__Stored items__
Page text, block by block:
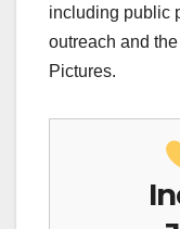
including public
outreach and
Pictures.
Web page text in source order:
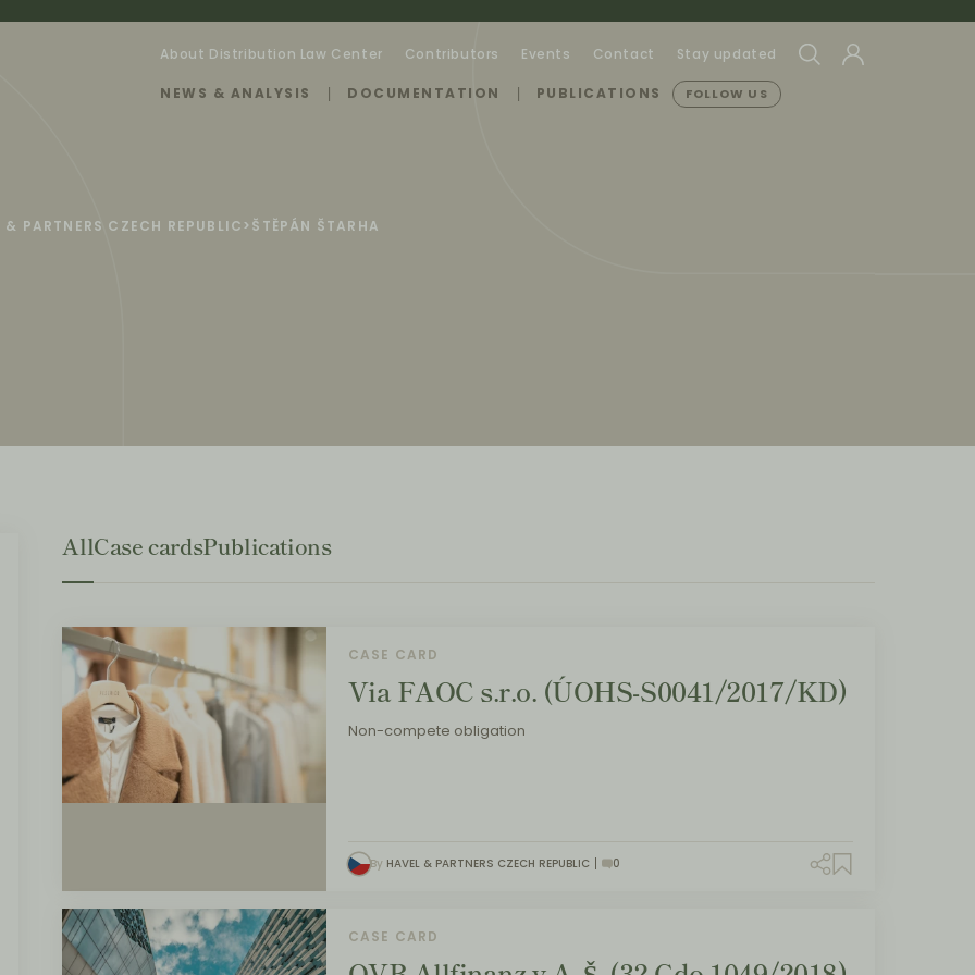
About Distribution Law Center Contributors Events Contact Stay updated
NEWS & ANALYSIS DOCUMENTATION PUBLICATIONS FOLLOW US
& PARTNERS CZECH REPUBLIC > ŠTĚPÁN ŠTARHA
AllCase cardsPublications
CASE CARD
Via FAOC s.r.o. (ÚOHS-S0041/2017/KD)
Non-compete obligation
By HAVEL & PARTNERS CZECH REPUBLIC 0
CASE CARD
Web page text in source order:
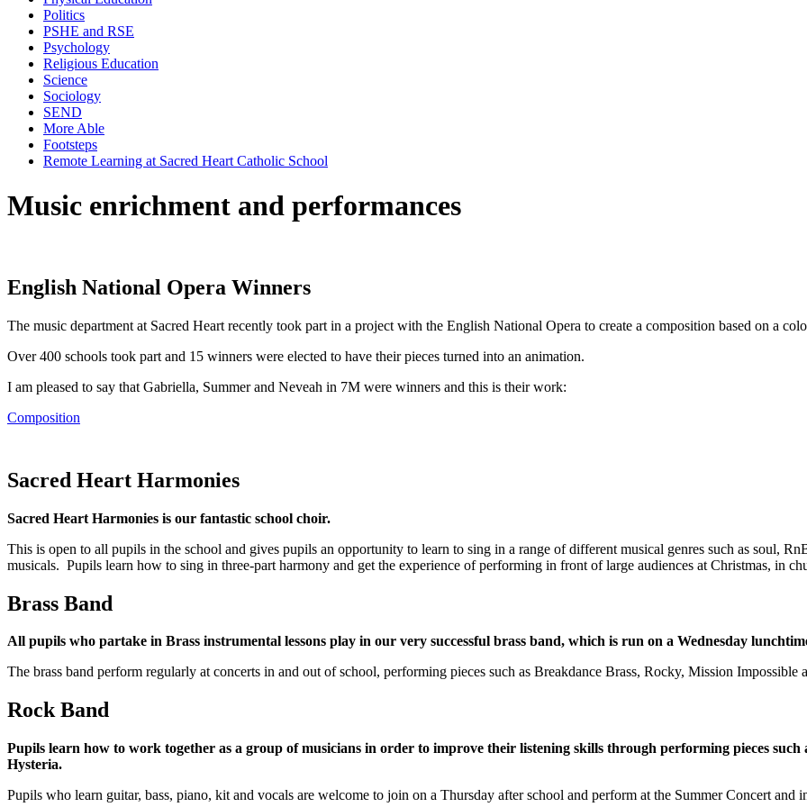
Politics
PSHE and RSE
Psychology
Religious Education
Science
Sociology
SEND
More Able
Footsteps
Remote Learning at Sacred Heart Catholic School
Music enrichment and performances
English National Opera Winners
The music department at Sacred Heart recently took part in a project with the English National Opera to create a composition based on a
Over 400 schools took part and 15 winners were elected to have their pieces turned into an animation.
I am pleased to say that Gabriella, Summer and Neveah in 7M were winners and this is their work:
Composition
Sacred Heart Harmonies
Sacred Heart Harmonies is our fantastic school choir.
This is open to all pupils in the school and gives pupils an opportunity to learn to sing in a range of different musical genres such as soul,
musicals. Pupils learn how to sing in three-part harmony and get the experience of performing in front of large audiences at Christmas, in
Brass Band
All pupils who partake in Brass instrumental lessons play in our very successful brass band, which is run on a Wednesday
The brass band perform regularly at concerts in and out of school, performing pieces such as Breakdance Brass, Rocky, Mission Impossible
Rock Band
Pupils learn how to work together as a group of musicians in order to improve their listening skills through performing pieces
Hysteria.
Pupils who learn guitar, bass, piano, kit and vocals are welcome to join on a Thursday after school and perform at the Summer Concert and
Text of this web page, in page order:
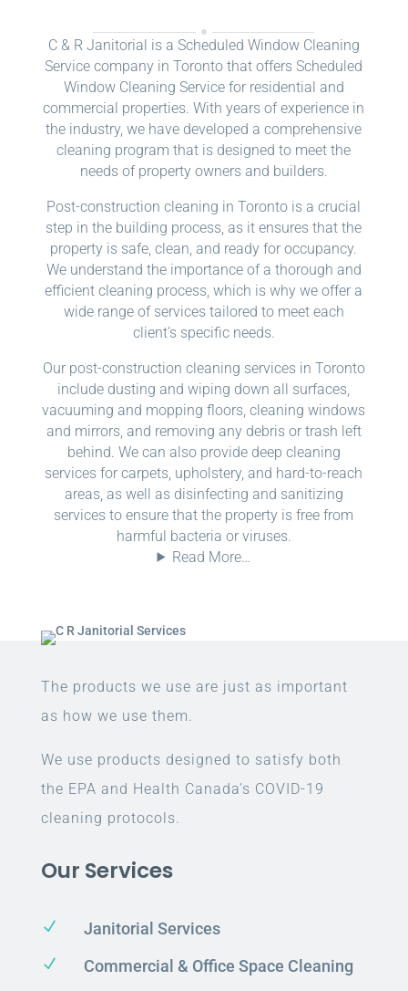
C & R Janitorial is a Scheduled Window Cleaning
Service company in Toronto that offers Scheduled
Window Cleaning Service for residential and
commercial properties. With years of experience in
the industry, we have developed a comprehensive
cleaning program that is designed to meet the
needs of property owners and builders.
Post-construction cleaning in Toronto is a crucial
step in the building process, as it ensures that the
property is safe, clean, and ready for occupancy.
We understand the importance of a thorough and
efficient cleaning process, which is why we offer a
wide range of services tailored to meet each
client’s specific needs.
Our post-construction cleaning services in Toronto
include dusting and wiping down all surfaces,
vacuuming and mopping floors, cleaning windows
and mirrors, and removing any debris or trash left
behind. We can also provide deep cleaning
services for carpets, upholstery, and hard-to-reach
areas, as well as disinfecting and sanitizing
services to ensure that the property is free from
harmful bacteria or viruses.
Read More…
The products we use are just as important
as how we use them.
We use products designed to satisfy both
the EPA and Health Canada’s COVID-19
cleaning protocols.
Our Services
N Janitorial Services
N Commercial & Office Space Cleaning
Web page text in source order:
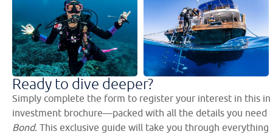
Ready to dive deeper?
Simply complete the form to register your interest in this
investment brochure—packed with all the details you
Bond. This exclusive guide will take you through
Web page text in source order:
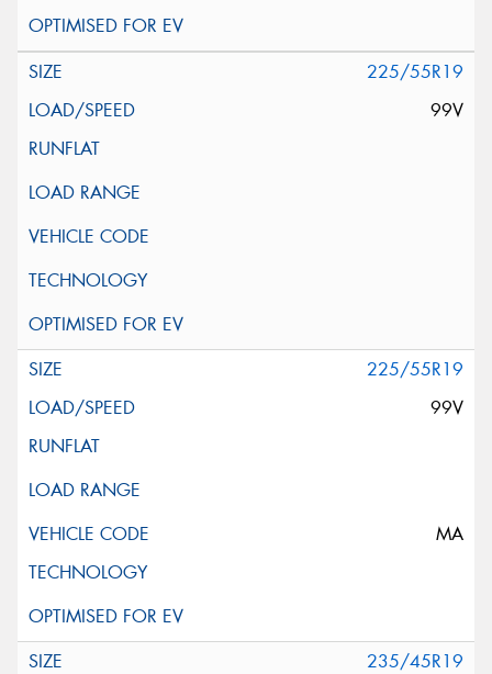
225/55R19
99V
225/55R19
99V
MA
235/45R19
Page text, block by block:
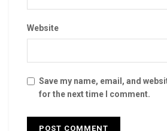
Website
Save my name, email, and
for the next time I comment.
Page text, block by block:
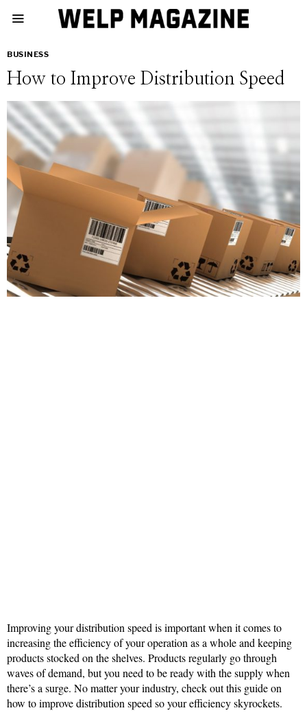
BUSINESS
How to Improve Distribution Speed
Improving your distribution speed is important when it comes to
increasing the efficiency of your operation as a whole and keeping
products stocked on the shelves. Products regularly go through
waves of demand, but you need to be ready with the supply when
there’s a surge. No matter your industry, check out this guide on
how to improve distribution speed so your efficiency skyrockets.
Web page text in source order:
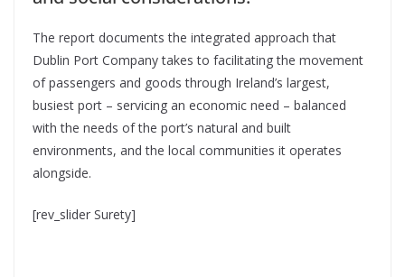
The report documents the integrated approach that
Dublin Port Company takes to facilitating the movement
of passengers and goods through Ireland’s largest,
busiest port – servicing an economic need – balanced
with the needs of the port’s natural and built
environments, and the local communities it operates
alongside.
[rev_slider Surety]
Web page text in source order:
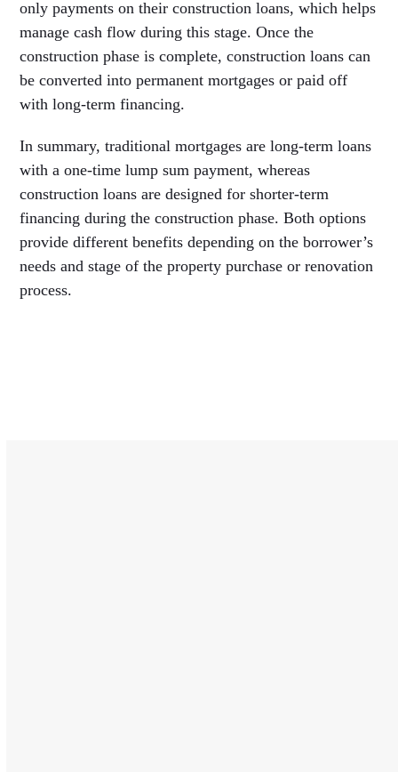
only payments on their construction loans, which helps
manage cash flow during this stage. Once the
construction phase is complete, construction loans can
be converted into permanent mortgages or paid off
with long-term financing.
In summary, traditional mortgages are long-term loans
with a one-time lump sum payment, whereas
construction loans are designed for shorter-term
financing during the construction phase. Both options
provide different benefits depending on the borrower’s
needs and stage of the property purchase or renovation
process.
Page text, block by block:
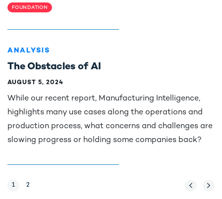
FOUNDATION
ANALYSIS
The Obstacles of AI
AUGUST 5, 2024
While our recent report, Manufacturing Intelligence,
highlights many use cases along the operations and
production process, what concerns and challenges are
slowing progress or holding some companies back?
Page
1 Page
2 PreviousNext
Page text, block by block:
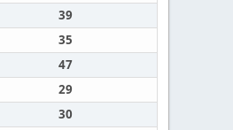
39
35
47
29
30
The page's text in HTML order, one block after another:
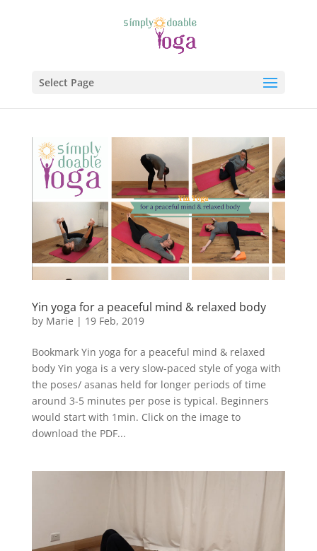
Select Page
Yin yoga for a peaceful mind & relaxed body
by Marie | 19 Feb, 2019
Bookmark Yin yoga for a peaceful mind & relaxed
body Yin yoga is a very slow-paced style of yoga with
the poses/ asanas held for longer periods of time
around 3-5 minutes per pose is typical. Beginners
would start with 1min. Click on the image to
download the PDF...
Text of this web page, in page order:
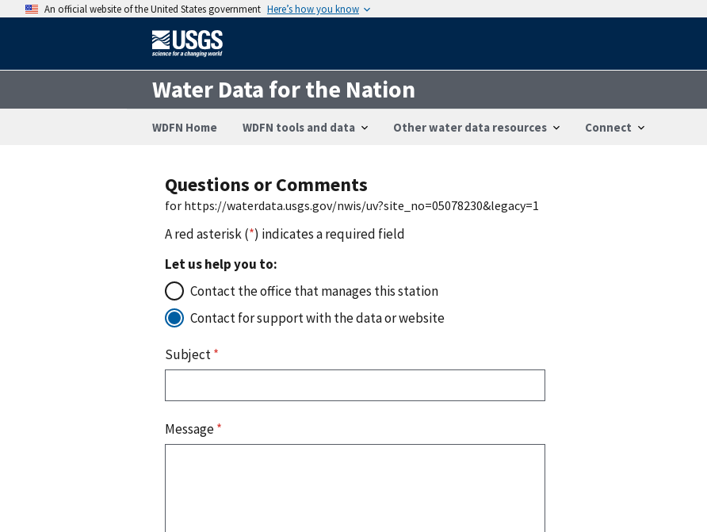
An official website of the United States government Here’s how you know
Water Data for the Nation
WDFN Home WDFN tools and data Other water data resources Connect
Questions or Comments
for https://waterdata.usgs.gov/nwis/uv?site_no=05078230&legacy=1
A red asterisk (*) indicates a required field
Let us help you to:
Contact the office that manages this station
Contact for support with the data or website
Subject*
Message*
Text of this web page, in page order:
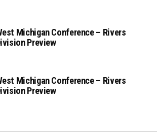
Michigan Conference – Rivers
Preview
Michigan Conference – Rivers
Preview
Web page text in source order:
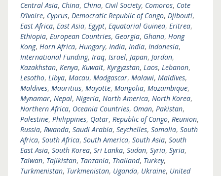
Central Asia, China, China, Civil Society, Comoros, Cote
D’Ivoire, Cyprus, Democratic Republic of Congo, Djibouti,
East Africa, East Asia, Egypt, Equatorial Guinea, Eritrea,
Ethiopia, European Countries, Georgia, Ghana, Hong
Kong, Horn Africa, Hungary, India, India, Indonesia,
International Funding, Iraq, Israel, Japan, Jordan,
Kazakhstan, Kenya, Kuwait, Kyrgyzstan, Laos, Lebanon,
Lesotho, Libya, Macau, Madgascar, Malawi, Maldives,
Maldives, Mauritius, Mayotte, Mongolia, Mozambique,
Mynamar, Nepal, Nigeria, North America, North Korea,
Northern Africa, Oceania Countries, Oman, Pakistan,
Palestine, Philippines, Qatar, Republic of Congo, Reunion,
Russia, Rwanda, Saudi Arabia, Seychelles, Somalia, South
Africa, South Africa, South America, South Asia, South
East Asia, South Korea, Sri Lanka, Sudan, Syria, Syria,
Taiwan, Tajikistan, Tanzania, Thailand, Turkey,
Turkmenistan, Turkmenistan, Uganda, Ukraine, United
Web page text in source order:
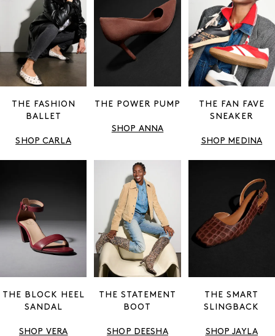
THE FASHION
BALLET
SHOP CARLA
THE POWER PUMP
SHOP ANNA
THE FAN FAVE
SNEAKER
SHOP MEDINA
THE BLOCK HEEL
SANDAL
SHOP VERA
THE STATEMENT
BOOT
SHOP DEESHA
THE SMART
SLINGBACK
SHOP JAYLA

__Required work__
Copy out the range of lines above starting at the line with "Religious Education" and ending at the line with "The music department", exactly and including both.

__Your solution__
Religious Education
Science
Sociology
SEND
More Able
Footsteps
Remote Learning at Sacred Heart Catholic School
Music enrichment and performances
English National Opera Winners
The music department at Sacred Heart recently took part in a project with the English National Opera to create a composition based on a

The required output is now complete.